Déboulent les bulles
ATRABILE, CP 30,1211 Genève 21. Prochain numéro du fanzine «Bile Noire» en février. Dernier album publié: Frederik Peeters, «Brendon Bellard».
ASSOCIATION DROZOPHILE, CP 441, 1226 Thônex. Prochain numéro du fanzine «Drozophile» consacré au foot en mai. Dernier album publié: Nadia Ravisconi, «Odette et l’eau». L’auteur expose dessins et sérigraphies à Soral (GE), galerie Brot und Käse, du 4 au 20 février.
B.ü.L.b COMIX, CP 2033, 1211 Genève 1. Prochaine parution: John Porcelino, «King-Cat Collection» courant janvier, puis les albums de Nicolas Robel («Joseph») et de Xavier Robel. En préparation pour avril: une série de mini-BD dans la collection «2 watts» signée Mix et Remix, Anna Sommer, Noyau, Reumann…

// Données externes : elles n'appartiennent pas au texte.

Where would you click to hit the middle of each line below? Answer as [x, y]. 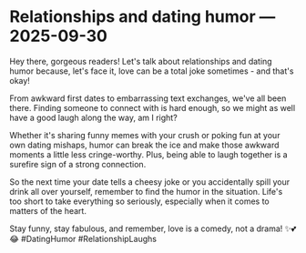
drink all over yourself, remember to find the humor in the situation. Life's [146, 191]
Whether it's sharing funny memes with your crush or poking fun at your [145, 135]
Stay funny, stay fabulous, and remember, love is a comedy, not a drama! [146, 228]
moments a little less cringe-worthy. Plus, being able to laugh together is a [149, 154]
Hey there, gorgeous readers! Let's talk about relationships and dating [141, 61]
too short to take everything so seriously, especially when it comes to [140, 201]
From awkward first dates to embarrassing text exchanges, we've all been [148, 98]
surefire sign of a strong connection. [78, 164]
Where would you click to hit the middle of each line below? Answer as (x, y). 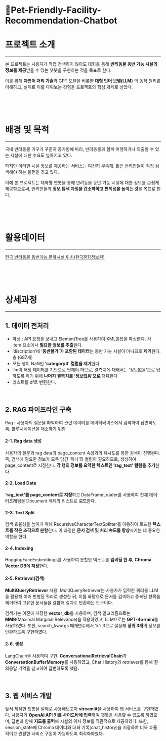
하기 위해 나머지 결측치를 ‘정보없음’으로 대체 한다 (71, 376)
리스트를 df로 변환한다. (34, 382)
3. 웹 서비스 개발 (28, 696)
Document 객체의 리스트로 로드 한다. (61, 501)
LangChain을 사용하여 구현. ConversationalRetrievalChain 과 (66, 656)
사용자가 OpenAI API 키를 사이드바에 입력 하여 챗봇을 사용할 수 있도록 (78, 715)
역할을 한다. (17, 537)
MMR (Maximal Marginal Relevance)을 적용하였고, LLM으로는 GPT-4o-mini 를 (82, 619)
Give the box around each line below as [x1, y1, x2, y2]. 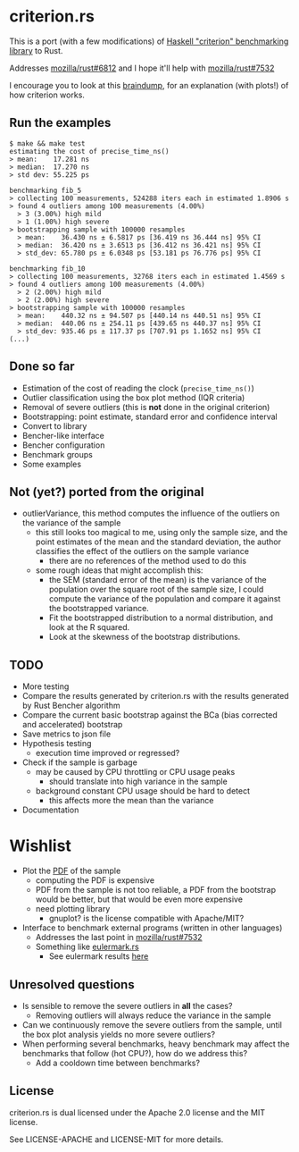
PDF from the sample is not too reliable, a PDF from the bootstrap [35, 885, 277, 896]
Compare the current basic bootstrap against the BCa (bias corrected [21, 710, 278, 720]
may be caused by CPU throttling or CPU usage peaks [35, 767, 236, 778]
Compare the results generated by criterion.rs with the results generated [21, 691, 289, 702]
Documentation [21, 804, 79, 815]
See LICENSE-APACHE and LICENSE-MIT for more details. [9, 1133, 224, 1145]
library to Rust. [9, 45, 63, 55]
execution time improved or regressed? [35, 748, 180, 759]
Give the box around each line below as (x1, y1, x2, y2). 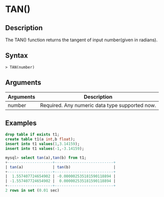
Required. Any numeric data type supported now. (40, 102, 156, 109)
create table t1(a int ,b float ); (5, 137, 75, 142)
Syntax (5, 51, 28, 60)
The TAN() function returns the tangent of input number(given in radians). (5, 37, 157, 43)
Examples (5, 119, 37, 128)
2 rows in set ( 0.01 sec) (5, 188, 59, 193)
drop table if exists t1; (5, 132, 59, 137)
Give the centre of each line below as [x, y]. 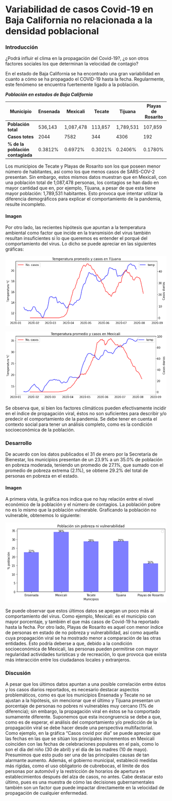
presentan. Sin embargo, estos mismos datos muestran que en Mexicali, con [86, 177]
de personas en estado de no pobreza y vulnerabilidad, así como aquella [82, 633]
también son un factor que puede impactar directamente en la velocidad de [85, 788]
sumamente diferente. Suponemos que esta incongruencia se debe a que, [83, 717]
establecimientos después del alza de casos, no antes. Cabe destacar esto [84, 777]
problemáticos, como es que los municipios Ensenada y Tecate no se [78, 695]
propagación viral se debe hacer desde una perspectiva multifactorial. [79, 728]
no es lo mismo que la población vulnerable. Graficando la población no [81, 510]
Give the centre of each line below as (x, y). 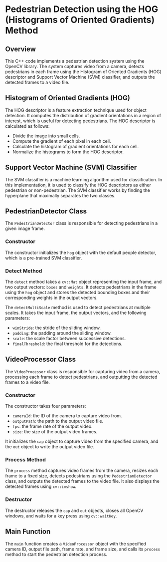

ET ENCORE: les albums de Wazem («Livre vert Vietnam» chez Papier Gras, «Le Chant des Pavots» aux Humanoïdes Associés), celui de Baladi («Goudron Plumé» chez Delcourt) ainsi que son fanzine «Matos», les albums de Sylvain Victor et de Kalonji (aux éditions Paquet), ceux de Tom Tirabosco («l’Emissaire» chez Atrabile-Papiers Gras, «Ailleurs au même instant…» à La Joie de lire), l’exposition des travaux du studio d’animation GDS, jusqu’au 8 février au Musée de Carouge. Où trouver fanzines et albums? A Genève, chez Papiers Gras (en l’lle), Cumulus (rue des Etuves 9) et Paradoxe Perdu (place Grenus 3). Ailleurs en Suisse romande, dans les bonnes librairies de BD. Et sinon, stand genevois du 22 au 25 janvier au Festival de la BD d’Angoulême (halle des fanzines).